Eine Kollegin und ich haben sie dabei unterstützt, sich in allem besser zurechtzufinden und ihr auch bei der Dokumentation geholfen. Sie bedankte sich dafür mit einer Schachtel Pralinen. Für mich war das selbstverständlich, denn ich weiß selbst, wie hilflos man am Anfang dasteht.

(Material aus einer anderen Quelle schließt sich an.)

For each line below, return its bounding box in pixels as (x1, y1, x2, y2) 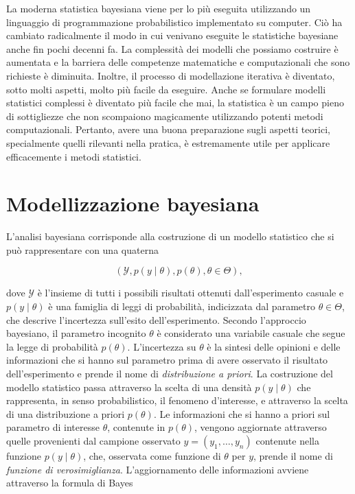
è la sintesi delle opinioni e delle (207, 339, 341, 353)
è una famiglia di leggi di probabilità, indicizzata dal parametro (48, 299, 315, 314)
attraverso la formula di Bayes (6, 475, 133, 490)
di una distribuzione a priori (6, 406, 125, 421)
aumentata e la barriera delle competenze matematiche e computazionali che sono (6, 55, 350, 69)
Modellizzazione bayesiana (6, 189, 260, 217)
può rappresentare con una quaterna (6, 242, 159, 257)
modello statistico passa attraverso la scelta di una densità (6, 379, 252, 394)
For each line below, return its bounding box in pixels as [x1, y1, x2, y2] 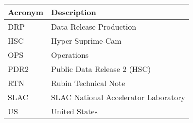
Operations [51, 49, 89, 60]
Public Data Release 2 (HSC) [51, 63, 151, 74]
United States [51, 105, 98, 117]
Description [51, 6, 96, 18]
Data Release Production [51, 21, 137, 32]
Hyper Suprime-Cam [51, 35, 122, 46]
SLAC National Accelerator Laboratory [51, 91, 185, 103]
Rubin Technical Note [51, 77, 125, 88]
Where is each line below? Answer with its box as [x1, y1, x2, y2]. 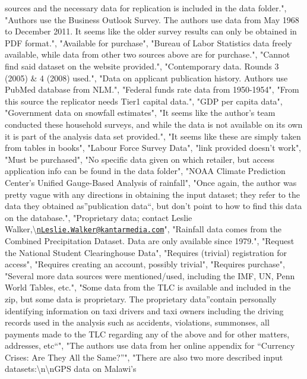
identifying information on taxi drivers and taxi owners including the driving [5, 304, 284, 317]
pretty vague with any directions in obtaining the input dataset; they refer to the [5, 188, 300, 200]
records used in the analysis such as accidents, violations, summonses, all [5, 316, 270, 329]
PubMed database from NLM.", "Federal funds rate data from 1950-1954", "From [5, 83, 299, 96]
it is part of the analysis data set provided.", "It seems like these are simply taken [5, 130, 301, 142]
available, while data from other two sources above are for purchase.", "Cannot [5, 48, 290, 61]
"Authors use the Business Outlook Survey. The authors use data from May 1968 [5, 13, 299, 26]
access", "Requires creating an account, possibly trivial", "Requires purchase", [5, 258, 285, 270]
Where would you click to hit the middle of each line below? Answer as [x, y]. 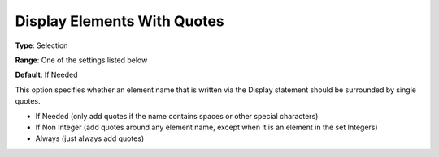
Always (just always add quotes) [90, 138]
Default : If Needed [46, 75]
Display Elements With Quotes [120, 21]
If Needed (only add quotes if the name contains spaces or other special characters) [177, 116]
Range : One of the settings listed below [81, 60]
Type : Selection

Vor einigen Tagen waren wir allein im Pausenraum und sie vertraute mir an, daß sie sich nicht wohlfühlt im Team. Einige Kolleginnen haben ihr gesagt, daß sie unfähig wäre. Ich habe ihr gesagt, daß sie sich bloß nicht einschüchtern lassen soll. Ihre Antwort war, niemals, so ein Mensch wäre sie nicht. Sie wäre in einem Heim in Litauen großgeworden und wisse schließlich, wie hart das Leben sein kann. Ihre Eltern hätten sie als Kind entsorgt wie Müll. Auch ich hatte keine schöne Kindheit, aber so etwas Schreckliches habe ich nun nicht erlebt. Ich bekam den Eindruck, daß sie wenig Selbstwertgefühl hat und sich deswegen so benimmt. Sie sucht sicher die Bestätigung anderer, indem sie mit ihrer Power prahlt und wie gut sie bei den alten Herren ankommt. In dem Moment fing sie an, mir leid zu tun.

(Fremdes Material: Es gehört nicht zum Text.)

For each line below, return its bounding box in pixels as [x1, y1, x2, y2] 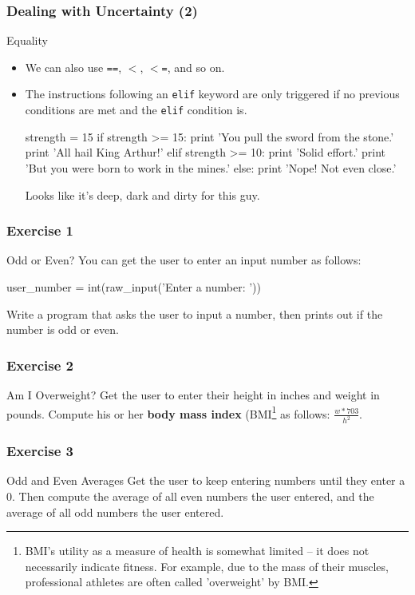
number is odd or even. [6, 321, 119, 338]
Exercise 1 [6, 220, 73, 240]
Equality [6, 32, 48, 49]
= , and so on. [161, 58, 225, 75]
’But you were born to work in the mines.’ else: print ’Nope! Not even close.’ [25, 159, 397, 176]
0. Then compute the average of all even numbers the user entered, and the [6, 487, 374, 504]
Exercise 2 [6, 355, 73, 375]
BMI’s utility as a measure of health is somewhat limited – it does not [25, 542, 370, 559]
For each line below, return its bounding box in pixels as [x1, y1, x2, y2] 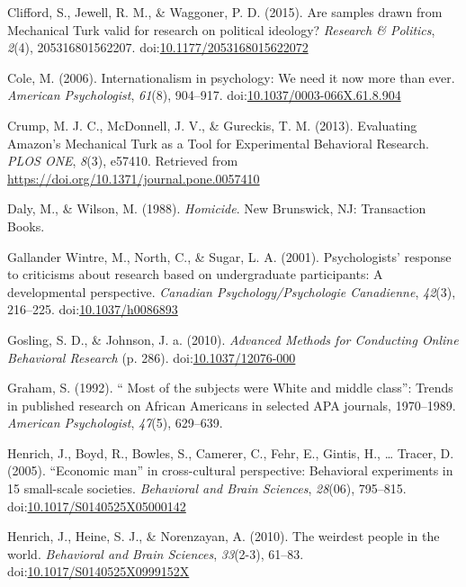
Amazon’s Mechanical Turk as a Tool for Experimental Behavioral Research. [7, 133, 429, 152]
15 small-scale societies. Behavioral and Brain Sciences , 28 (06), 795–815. [7, 479, 407, 498]
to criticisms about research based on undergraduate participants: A [7, 265, 383, 284]
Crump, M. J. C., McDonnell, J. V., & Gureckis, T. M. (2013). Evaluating [7, 115, 417, 134]
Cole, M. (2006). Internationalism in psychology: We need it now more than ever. [7, 68, 455, 86]
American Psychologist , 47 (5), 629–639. [7, 413, 223, 432]
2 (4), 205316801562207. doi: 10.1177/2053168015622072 [7, 38, 309, 57]
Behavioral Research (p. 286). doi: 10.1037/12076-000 [7, 348, 296, 366]
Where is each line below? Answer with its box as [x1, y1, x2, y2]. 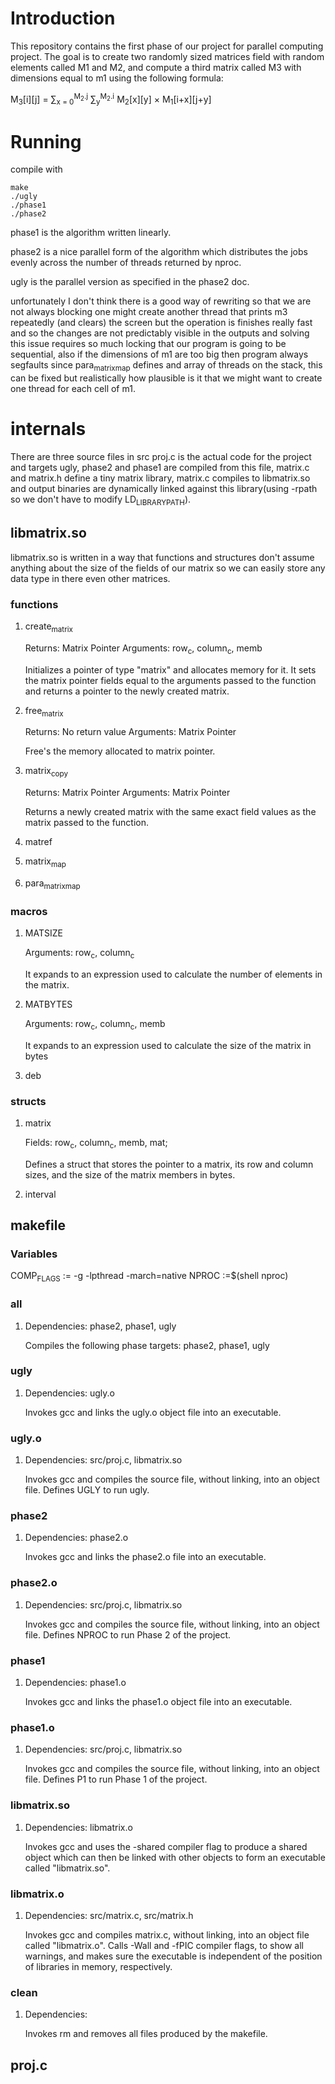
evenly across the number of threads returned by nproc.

Vor kurzem haben wir unsere Handynummern ausgetauscht und dabei hat sie vorgeschlagen, daß wir uns doch mal auf einen Kaffee treffen können. Sie wäre ja Single genauso wie ich. Ich habe geantwortet, daß wir das mal machen können, wusste aber in dem Moment nicht, ob ich das wirklich möchte. Wir sind doch zwei sehr verschiedene Persönlichkeiten und sie ist wesentlich jünger als ich. Sie wird jetzt 40.
Am Donnerstag hat sie sich für 2 Tage krankgemeldet. Eine Kollegin war total sauer auf sie, weil sie an ihrem freien Tag deswegen einspringen musste.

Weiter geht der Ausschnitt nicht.